Border agents in contact before deadly shooting
PHOENIX (AP) — A new report into a shooting that left a U.S. Border Patrol agent dead says three agents responding to an alarm were apparently in radio contact as they approached from opposite directions before opening fire on each other in the Arizona desert.
A sheriff's report released Friday says it was a clear night and the agents were on patrol separately when the call came in at about 1:30 a.m. Oct. 2 that an underground sensor aimed at detecting smugglers and illegal immigrants had been tripped.
Agent Nicholas Ivie, 30, approached on foot from the north. The two other agents walked in from the south when Ivie apparently opened fire, eliciting a deadly barrage of return fire from his colleagues.
Ivie was killed. Another agent was wounded.

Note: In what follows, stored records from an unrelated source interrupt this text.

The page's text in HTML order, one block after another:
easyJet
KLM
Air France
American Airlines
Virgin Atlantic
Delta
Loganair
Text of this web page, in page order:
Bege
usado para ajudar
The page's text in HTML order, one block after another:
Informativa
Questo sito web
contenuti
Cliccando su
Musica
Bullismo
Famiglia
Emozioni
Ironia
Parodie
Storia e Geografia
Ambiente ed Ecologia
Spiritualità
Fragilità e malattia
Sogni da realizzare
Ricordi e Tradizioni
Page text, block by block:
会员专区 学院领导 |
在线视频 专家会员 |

The third wasn't injured.
Questions had swirled as to whether the agents were in radio contact with each other in the rugged, hilly terrain where signals can be spotty. A communication breakdown could have led to the confusion and ensuing shootout.

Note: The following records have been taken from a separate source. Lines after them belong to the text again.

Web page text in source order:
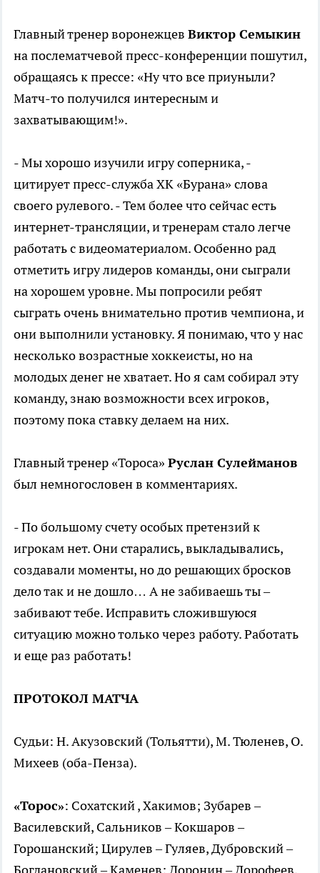
Главный тренер воронежцев Виктор Семыкин
на послематчевой пресс-конференции пошутил,
обращаясь к прессе: «Ну что все приуныли?
Матч-то получился интересным и
захватывающим!».
- Мы хорошо изучили игру соперника, -
цитирует пресс-служба ХК «Бурана» слова
своего рулевого. - Тем более что сейчас есть
интернет-трансляции, и тренерам стало легче
работать с видеоматериалом. Особенно рад
отметить игру лидеров команды, они сыграли
на хорошем уровне. Мы попросили ребят
сыграть очень внимательно против чемпиона, и
они выполнили установку. Я понимаю, что у нас
несколько возрастные хоккеисты, но на
молодых денег не хватает. Но я сам собирал эту
команду, знаю возможности всех игроков,
поэтому пока ставку делаем на них.
Главный тренер «Тороса» Руслан Сулейманов
был немногословен в комментариях.
- По большому счету особых претензий к
игрокам нет. Они старались, выкладывались,
создавали моменты, но до решающих бросков
дело так и не дошло… А не забиваешь ты –
забивают тебе. Исправить сложившуюся
ситуацию можно только через работу. Работать
и еще раз работать!
ПРОТОКОЛ МАТЧА
Судьи: Н. Акузовский (Тольятти), М. Тюленев, О.
Михеев (оба-Пенза).
«Торос»: Сохатский , Хакимов; Зубарев –
Василевский, Сальников – Кокшаров –
Горошанский; Цирулев – Гуляев, Дубровский –
Богдановский – Каменев; Доронин – Дорофеев,
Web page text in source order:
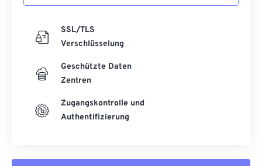
SSL/TLS
Verschlüsselung
Geschützte Daten
Zentren
Zugangskontrolle und
Authentifizierung
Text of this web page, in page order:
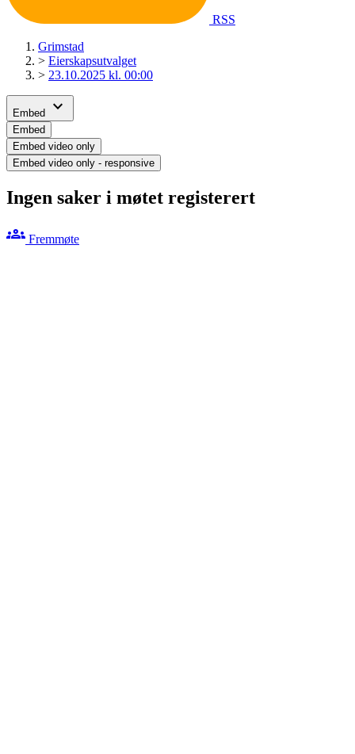
RSS
Grimstad
> Eierskapsutvalget
> 23.10.2025 kl. 00:00
Embed expand_more
Embed
Embed video only
Embed video only - responsive
Ingen saker i møtet registerert
groups Fremmøte
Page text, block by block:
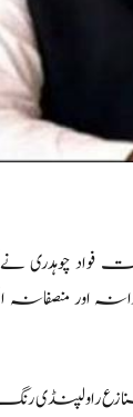
فواد چوہدری
اور
رنگ
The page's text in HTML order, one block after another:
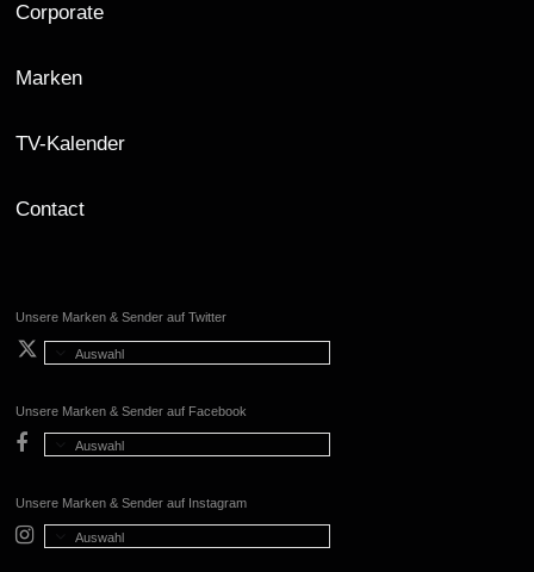
Corporate
Marken
TV-Kalender
Contact
Unsere Marken & Sender auf Twitter
Auswahl
Unsere Marken & Sender auf Facebook
Auswahl
Unsere Marken & Sender auf Instagram
Auswahl
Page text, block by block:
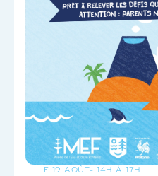
LE 19 AOÛT- 14H À 17H

However, according to the preliminary report by the Cochise County sheriff's office, which is investigating the case along with the FBI, the uninjured agent later told authorities "they were in radio communication with Agent Ivie."
"At one point she observed (Ivie) signaling them with his flashlight," according to the report.
The agent, whose name hasn't been released, told investigators "as they were walking up the trail she heard yelling and then observed muzzle flashes in front of her and heard gunfire."
"She drew her weapon and took cover," the report states.
The agent also said she thought she saw several people moving through the darkness and whispering after the shooting.
The FBI declined to comment on the report, citing its own ongoing investigation.
Authorities have said the agents were about 20 yards from each other when the gunfire erupted. Acting Cochise County Sheriff Rod Rothrock has characterized the shooting as accidental, adding he didn't expect any criminal charges to be filed.
The FBI has called it a case of friendly fire but has declined to comment on any other aspects of the investigation.
One sheriff's deputy noted in the report that authorities initially believed it was a "possible ambush."